= Work task =
Write out every line of the material as it stands, apart from the pictures.
★ ★ ★ ★ ★ ★ ★
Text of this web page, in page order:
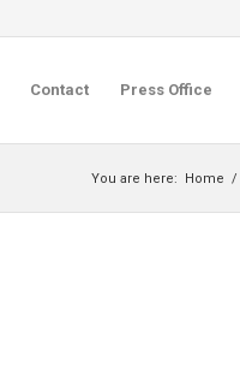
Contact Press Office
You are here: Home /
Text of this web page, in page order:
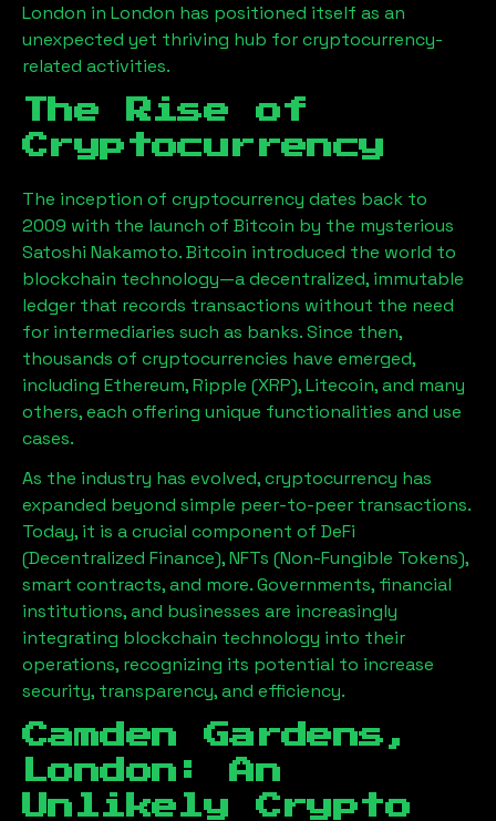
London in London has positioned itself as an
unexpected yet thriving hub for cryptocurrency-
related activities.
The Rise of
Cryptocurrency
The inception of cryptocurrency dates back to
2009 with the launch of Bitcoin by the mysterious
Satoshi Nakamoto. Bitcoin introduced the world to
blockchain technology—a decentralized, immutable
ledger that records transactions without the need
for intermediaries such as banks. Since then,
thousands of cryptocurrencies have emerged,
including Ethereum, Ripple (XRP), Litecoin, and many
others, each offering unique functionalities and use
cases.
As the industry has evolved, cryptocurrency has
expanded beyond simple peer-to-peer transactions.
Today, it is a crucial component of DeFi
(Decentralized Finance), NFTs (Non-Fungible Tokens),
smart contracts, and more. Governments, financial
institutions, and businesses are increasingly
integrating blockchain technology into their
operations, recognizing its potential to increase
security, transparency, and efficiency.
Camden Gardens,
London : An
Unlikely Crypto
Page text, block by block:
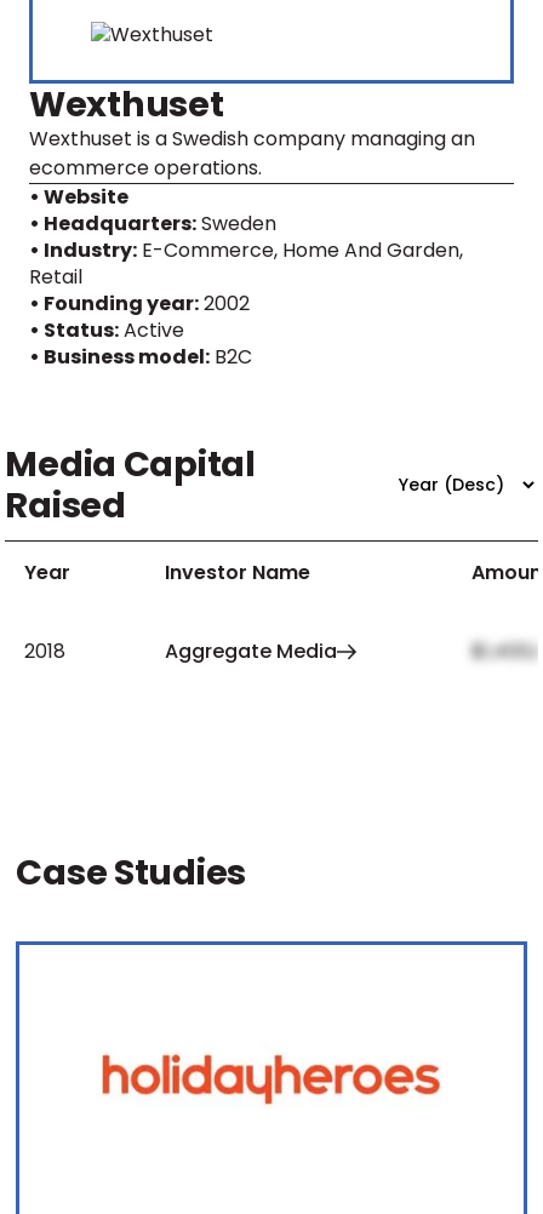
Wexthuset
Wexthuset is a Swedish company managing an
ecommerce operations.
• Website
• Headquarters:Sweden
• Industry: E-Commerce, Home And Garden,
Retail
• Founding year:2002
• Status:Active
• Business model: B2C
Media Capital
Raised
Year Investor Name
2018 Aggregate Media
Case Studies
★ ★ ★ ★ ★ ★ ★
= Result of the exercise =
Text of this web page, in page order:
Contact Press Office
You are here: Home /
Text of this web page, in page order:
London in London has positioned itself as an
unexpected yet thriving hub for cryptocurrency-
related activities.
The Rise of
Cryptocurrency
The inception of cryptocurrency dates back to
2009 with the launch of Bitcoin by the mysterious
Satoshi Nakamoto. Bitcoin introduced the world to
blockchain technology—a decentralized, immutable
ledger that records transactions without the need
for intermediaries such as banks. Since then,
thousands of cryptocurrencies have emerged,
including Ethereum, Ripple (XRP), Litecoin, and many
others, each offering unique functionalities and use
cases.
As the industry has evolved, cryptocurrency has
expanded beyond simple peer-to-peer transactions.
Today, it is a crucial component of DeFi
(Decentralized Finance), NFTs (Non-Fungible Tokens),
smart contracts, and more. Governments, financial
institutions, and businesses are increasingly
integrating blockchain technology into their
operations, recognizing its potential to increase
security, transparency, and efficiency.
Camden Gardens,
London : An
Unlikely Crypto
Page text, block by block:
Wexthuset
Wexthuset is a Swedish company managing an
ecommerce operations.
• Website
• Headquarters:Sweden
• Industry: E-Commerce, Home And Garden,
Retail
• Founding year:2002
• Status:Active
• Business model: B2C
Media Capital
Raised
Year Investor Name
2018 Aggregate Media
Case Studies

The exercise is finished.